Apartment market conditions remained relatively unchanged over the past three months, according to a new survey from the National Multifamily Housing Council (NMHC).
In its quarterly survey of apartment conditions in April, with insights from nearly 100 CEOs and other senior executives, NMHC’s four indexes came in close to the breakeven level of 50, pointing to an environment without strong momentum in either direction, noted chief economist Chris Bruen.
- The Market Tightness Index at 49 indicates looser market conditions compared with three months ago. Under a quarter of the respondents, 24%, reported looser market conditions compared with 43% in January, while 23% said they thought conditions were tighter, up from 7% three months ago. Over half of respondents cited unchanged conditions compared with January.

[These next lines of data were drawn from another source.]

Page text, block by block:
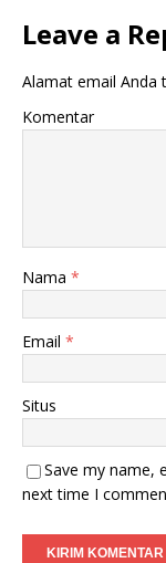
Leave a
Alamat email Anda
Komentar
Nama *
Email *
Situs
Save my name,
next time I

- The Sales Volume Index at 52, up from 47 in January, signals an increase in deal flow. Over a quarter of respondents, 27%, reported an increase in sales volume, while 23% reported a decrease. Almost half of respondents, 44%, reported unchanged conditions.
- The Equity Financing Index dropped to 49 after two quarters above the breakeven mark. Over two-thirds of respondents, 39%, found equity conditions unchanged from January, while 19% reported equity being more available and 22% less available.
- The Debt Financing Index reading plummeted to 51 from 75 in January. Being above the breakeven level indicates improving conditions, but respondents were mixed. Over a quarter of the respondents, 28%, reported it being a better time to borrow than three months ago, while 27% said they think now is a worse time to borrow, significantly above the 3% in January. A third reported unchanged conditions.
“The outbreak of war in the Middle East in late February has led to higher oil prices, inflation, interest rates, and a general sense of economic uncertainty,” Bruen said. “This has caused multifamily executives to lower their expectations for total 2026 multifamily sales volume and starts.”
He added that survey respondents continued to report market conditions largely holding steady. When asked how their expectations have changed since the start of the year, 37% of respondents said they expect sales volume to be lower than originally anticipated in January, 23% believe sales volume will be higher, and 29% reported no changes in their expectations.
Respondents were more pessimistic about their expectations for multifamily starts. A third said they expect starts this year to be lower than what they anticipated in January, while 11% have revised their expectations upward. Over half, 52%, reported no change in their expectations.